I was all resolutions in January: the pull-up, mostly; but I also resolved to run twelve races, and write, and cook, and all of those things we all resolve every year, if not on January 1st then on other little days in our heads. Mostly I resolved to get to Zero. I had a to-do list three hundred items long, and dammit, I would blast them each away like a wizard poofing out knickknacks with the end of his wand.

By the end of January, after two weeks of vacation which I took alone in my apartment, I was down to four to-do's. I knew I would never get to zero because of a red coat. It badly needed to be relined; it was badly, badly tattered. Every time I put my arm in one sleeve it would end up somewhere I didn't intend. Along the back, or in the collar, or, most distressingly, once again in the open air. Pockets were worse. I'd put my keys or a wallet in and it would swim all around the coat, jangling along until it fell out hard on the floor of the bus or in Mark Twain's parlor. Luckily, all my stuff is loud. It smacks hard where it lands.

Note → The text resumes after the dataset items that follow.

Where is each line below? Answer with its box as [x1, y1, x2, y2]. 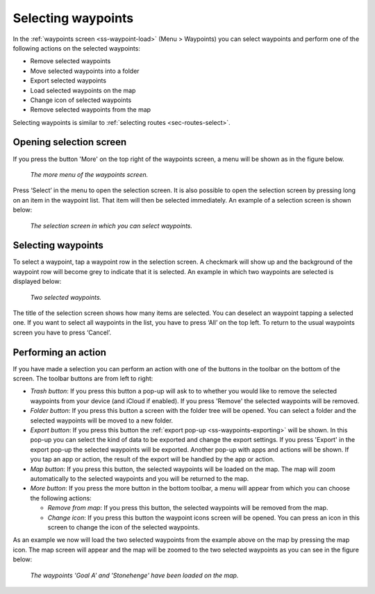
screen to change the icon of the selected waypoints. [47, 523, 200, 531]
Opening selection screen [12, 136, 127, 148]
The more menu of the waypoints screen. [30, 170, 149, 178]
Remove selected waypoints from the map [30, 105, 151, 114]
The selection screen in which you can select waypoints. [30, 221, 193, 230]
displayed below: [12, 278, 62, 286]
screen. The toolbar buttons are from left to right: [12, 375, 153, 383]
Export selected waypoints [30, 76, 107, 85]
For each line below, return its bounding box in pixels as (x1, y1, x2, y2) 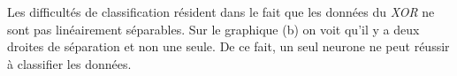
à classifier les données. (7, 54, 132, 72)
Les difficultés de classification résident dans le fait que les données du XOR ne (7, 3, 435, 20)
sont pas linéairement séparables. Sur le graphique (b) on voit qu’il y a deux (7, 19, 420, 38)
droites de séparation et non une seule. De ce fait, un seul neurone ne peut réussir (7, 37, 450, 56)
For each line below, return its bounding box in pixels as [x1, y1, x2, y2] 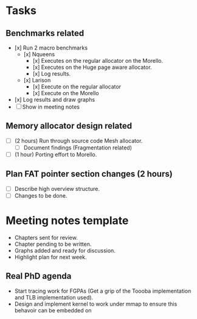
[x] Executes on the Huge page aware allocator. [32, 63, 153, 71]
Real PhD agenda [5, 271, 72, 281]
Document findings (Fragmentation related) [23, 144, 132, 151]
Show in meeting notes [22, 103, 80, 110]
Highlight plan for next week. [14, 253, 87, 260]
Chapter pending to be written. [14, 240, 92, 248]
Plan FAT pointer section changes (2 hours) [5, 169, 173, 179]
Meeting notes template [5, 214, 129, 228]
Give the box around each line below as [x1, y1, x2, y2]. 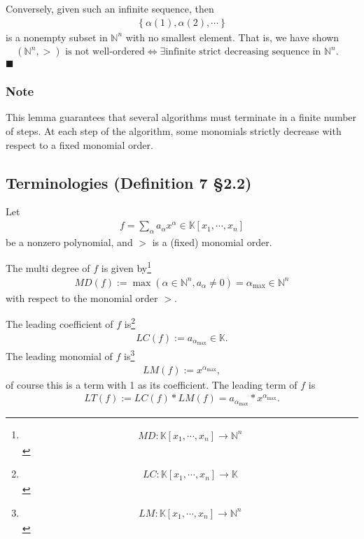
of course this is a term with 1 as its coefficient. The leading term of [6, 377, 297, 391]
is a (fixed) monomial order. [152, 234, 272, 249]
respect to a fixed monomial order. [6, 137, 153, 152]
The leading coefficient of [6, 317, 113, 331]
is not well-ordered [65, 47, 145, 57]
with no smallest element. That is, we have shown [125, 29, 339, 44]
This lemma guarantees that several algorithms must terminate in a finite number [6, 110, 357, 124]
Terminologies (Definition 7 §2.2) [6, 171, 252, 193]
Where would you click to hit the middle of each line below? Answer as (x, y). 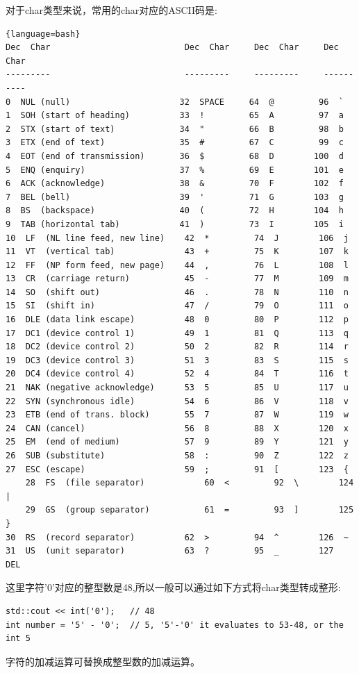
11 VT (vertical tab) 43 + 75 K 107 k (177, 252)
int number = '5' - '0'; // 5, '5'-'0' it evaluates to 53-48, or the (175, 625)
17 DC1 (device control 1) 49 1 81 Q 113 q (177, 333)
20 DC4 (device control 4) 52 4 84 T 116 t (177, 374)
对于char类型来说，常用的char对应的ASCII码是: (111, 10)
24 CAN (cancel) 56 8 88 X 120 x (177, 428)
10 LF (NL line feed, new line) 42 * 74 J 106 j (177, 238)
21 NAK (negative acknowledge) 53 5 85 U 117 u (177, 388)
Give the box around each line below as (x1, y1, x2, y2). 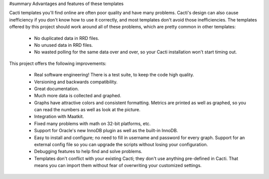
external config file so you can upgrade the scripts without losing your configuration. (34, 142, 208, 148)
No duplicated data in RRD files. (34, 35, 100, 41)
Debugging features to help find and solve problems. (34, 149, 142, 155)
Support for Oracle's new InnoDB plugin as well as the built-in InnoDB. (34, 128, 178, 134)
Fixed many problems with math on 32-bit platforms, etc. (34, 120, 151, 127)
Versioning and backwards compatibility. (34, 79, 118, 85)
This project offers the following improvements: (9, 60, 107, 66)
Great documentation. (34, 85, 79, 92)
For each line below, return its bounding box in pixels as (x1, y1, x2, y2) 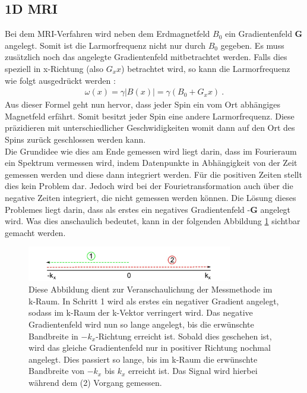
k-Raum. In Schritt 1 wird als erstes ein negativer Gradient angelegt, (29, 294, 279, 307)
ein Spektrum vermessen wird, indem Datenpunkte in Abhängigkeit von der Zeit (5, 156, 297, 169)
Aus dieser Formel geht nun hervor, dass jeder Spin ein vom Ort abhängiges (5, 98, 280, 111)
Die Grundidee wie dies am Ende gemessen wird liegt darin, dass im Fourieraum (5, 144, 297, 157)
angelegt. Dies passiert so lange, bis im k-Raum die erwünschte (29, 353, 258, 365)
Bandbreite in (29, 329, 78, 342)
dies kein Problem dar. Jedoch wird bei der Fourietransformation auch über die (5, 180, 293, 192)
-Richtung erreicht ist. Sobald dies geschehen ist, (96, 329, 272, 342)
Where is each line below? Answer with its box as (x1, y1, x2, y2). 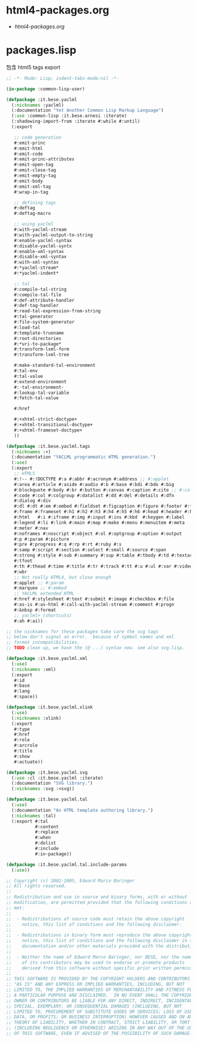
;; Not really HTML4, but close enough (13, 574, 111, 580)
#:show (13, 753, 30, 759)
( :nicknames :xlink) (11, 715, 62, 721)
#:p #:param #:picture (13, 536, 69, 542)
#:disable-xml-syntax (13, 254, 67, 260)
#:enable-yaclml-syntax (13, 237, 72, 244)
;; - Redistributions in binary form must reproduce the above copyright (6, 932, 193, 938)
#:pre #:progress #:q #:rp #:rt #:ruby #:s (13, 541, 122, 548)

I knew that fixing up the coat required more steps than I could quickly execute; by the time I found a lining and a tailor I'd have more things to do. I gave up on zero. January ebbed, and the tidal wave of 2012 crashed in.

It was hedonistic from the start. I saw giant horse puppets shudder and die in Lincoln Center; I learned how to evaluate whiskey; I almost went to a Dr. Zhivago party in an old curtain factory, but then I didn't go, which is even more self-indulgent.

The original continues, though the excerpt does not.